Metabolic resistance appears not to be the mechanism conferring paraquat resistance in the R biotypes from the Robertson area. Ismail et al. [29] and Brunharo and Hanson [17] reported no paraquat metabolites in Crassocephalum crepidioides and annual ryegrass, respectively. Hawkes [6] reported that sequestration and metabolism were possible mechanisms of paraquat resistance and could occur simultaneously in one plant. However, the main mechanism of paraquat resistance has been reported to be reduced translocation, presumably due to paraquat sequestration [14]. Paraquat sequestration has been proposed to confer resistance in many species [17,24]. This appears to be the case for the R biotype in this study.

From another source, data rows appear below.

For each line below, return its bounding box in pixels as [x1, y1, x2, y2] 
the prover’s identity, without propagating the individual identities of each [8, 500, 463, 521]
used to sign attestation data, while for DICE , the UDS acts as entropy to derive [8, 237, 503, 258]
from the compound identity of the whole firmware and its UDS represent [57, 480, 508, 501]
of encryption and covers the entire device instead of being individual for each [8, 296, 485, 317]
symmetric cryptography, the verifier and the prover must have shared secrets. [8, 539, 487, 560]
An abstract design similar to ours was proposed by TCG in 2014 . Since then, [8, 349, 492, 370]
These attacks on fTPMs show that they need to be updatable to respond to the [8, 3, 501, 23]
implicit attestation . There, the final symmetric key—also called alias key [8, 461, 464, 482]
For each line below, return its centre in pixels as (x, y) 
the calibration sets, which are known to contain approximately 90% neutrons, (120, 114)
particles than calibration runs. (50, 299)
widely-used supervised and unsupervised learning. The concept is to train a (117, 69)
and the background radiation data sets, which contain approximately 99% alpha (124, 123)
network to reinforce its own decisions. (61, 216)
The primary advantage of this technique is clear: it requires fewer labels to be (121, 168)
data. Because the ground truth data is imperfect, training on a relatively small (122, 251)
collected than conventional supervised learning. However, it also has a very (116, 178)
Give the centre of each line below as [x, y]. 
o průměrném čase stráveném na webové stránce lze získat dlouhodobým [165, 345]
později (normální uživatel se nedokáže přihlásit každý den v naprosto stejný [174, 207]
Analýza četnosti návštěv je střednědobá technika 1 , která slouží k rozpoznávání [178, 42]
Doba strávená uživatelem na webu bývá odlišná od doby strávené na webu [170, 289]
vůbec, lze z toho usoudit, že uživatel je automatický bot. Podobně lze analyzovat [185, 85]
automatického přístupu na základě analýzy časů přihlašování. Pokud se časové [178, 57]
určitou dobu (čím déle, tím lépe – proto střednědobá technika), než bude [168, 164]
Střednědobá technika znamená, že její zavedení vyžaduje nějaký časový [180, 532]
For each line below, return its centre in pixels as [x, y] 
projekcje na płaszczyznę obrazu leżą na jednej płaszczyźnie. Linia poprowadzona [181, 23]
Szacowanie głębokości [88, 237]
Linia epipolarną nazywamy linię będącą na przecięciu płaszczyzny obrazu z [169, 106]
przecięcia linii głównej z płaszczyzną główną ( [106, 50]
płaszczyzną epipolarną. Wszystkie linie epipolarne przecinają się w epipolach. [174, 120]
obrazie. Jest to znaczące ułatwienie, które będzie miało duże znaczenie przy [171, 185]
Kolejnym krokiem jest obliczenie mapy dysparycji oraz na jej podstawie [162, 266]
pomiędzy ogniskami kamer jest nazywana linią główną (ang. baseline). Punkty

The R biotype used in our study was also proven to be resistant to glyphosate. Reduced glyphosate translocation and a point mutation in the 5-enolpyruvylshikimate-3-phosphate synthase (EPSPS) gene, resulting in an amino acid substitution of proline to serine at position 106 (see [11,12] for a full review), were found to be the mechanisms causing glyphosate resistance. It is worth mentioning that reduced glyphosate and paraquat translocation are independent mechanisms, and both mechanisms can exist in the same plant [24]. Including the glyphosate mechanisms, a total of three mechanisms conferring glyphosate and paraquat resistance were displayed by the one R biotype from the Robertson area. Reduced glyphosate and paraquat translocation have been identified as the mechanisms of glyphosate and paraquat resistance in other species [17,26].

Like the R biotype, the majority of the other weed species in the Robertson region have developed glyphosate resistance. This is a worrying trend since it threatens two of the most essential herbicides. Furthermore, there are currently no integrated weed management (IWM) strategies being implemented in the Robertson area. The focus has mostly been on exploring alternative herbicides and herbicide mixtures. Since P. lanceolata is resistant to glyphosate and paraquat, other herbicides such as 2-methyl-4-chlorophenoxyacetic acid (MCPA), carfentrazone-ethyl, glufosinate, diquat and terbuthylazine + S-metolachlor have been applied alone or as a mixture, and all but one (MCPA) provided sufficient P. lanceolata control (see [11,12] for a full review). Although P. lanceolata is present in most fields in the Robertson area, the use of selective herbicides may not be feasible because there are other grasses and broad-leaved weeds such as Lolium spp. (annual ryegrass), Eleusine spp. (goosegrass), Phalaris spp. (canary grass), Avena spp. (wild oats), Conyza spp. (horseweed), Raphanus raphanistrum L. (wild radish), Chenopodium album L. (lambsquarters), and Amaranthus spp. (pigweed) that may not be controlled by the available selective herbicides. Therefore, selective herbicides, mixtures, and alternatives may only delay resistance; for long-term sustainable weed management, IWM strategies are a better option [11,12], and growers in the Robertson area should urgently adopt them.

The first case of reduced paraquat translocation was confirmed in a P. lanceolata R biotype. Paraquat sequestration by the diamine carrier system coupled with reduced paraquat translocation points to paraquat resistance due to vacuolar sequestration.